> [GIVEN INFORMATION]
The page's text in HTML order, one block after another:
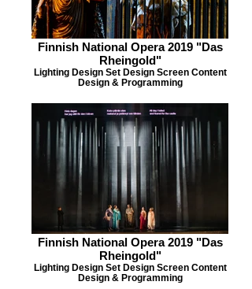
Finnish National Opera 2019 "Das
Rheingold"
Lighting Design Set Design Screen Content
Design & Programming
Finnish National Opera 2019 "Das
Rheingold"
Lighting Design Set Design Screen Content
Design & Programming
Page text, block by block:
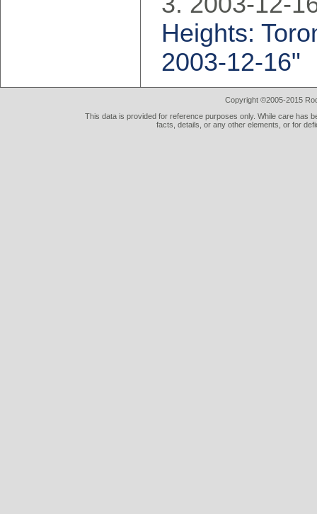
Heights:
2003-12-16"
Copyright ©2005-2015
This data is provided for reference purposes only. While care has
facts, details, or any other elements, or for
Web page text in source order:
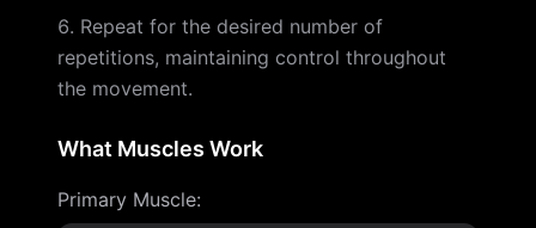
Repeat for the desired number of
repetitions, maintaining control throughout
the movement.
What Muscles Work
Primary Muscle:
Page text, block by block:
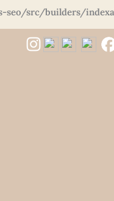
seo/src/builders/
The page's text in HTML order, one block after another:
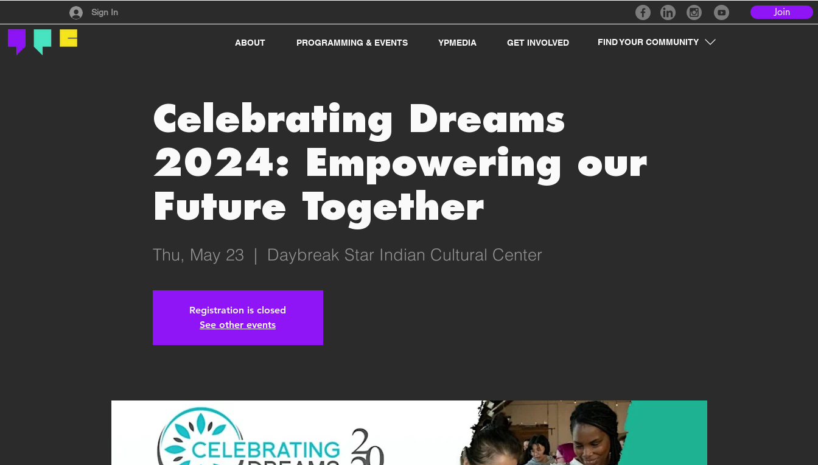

> [EXERCISE DETAILS]
Return every line of the data above exactly, and omit all pictures.

> [ANSWER]
The page's text in HTML order, one block after another:
Finnish National Opera 2019 "Das
Rheingold"
Lighting Design Set Design Screen Content
Design & Programming
Finnish National Opera 2019 "Das
Rheingold"
Lighting Design Set Design Screen Content
Design & Programming
Page text, block by block:
Heights:
2003-12-16"
Copyright ©2005-2015
This data is provided for reference purposes only. While care has
facts, details, or any other elements, or for
Web page text in source order:
Repeat for the desired number of
repetitions, maintaining control throughout
the movement.
What Muscles Work
Primary Muscle:
Page text, block by block:
seo/src/builders/
The page's text in HTML order, one block after another:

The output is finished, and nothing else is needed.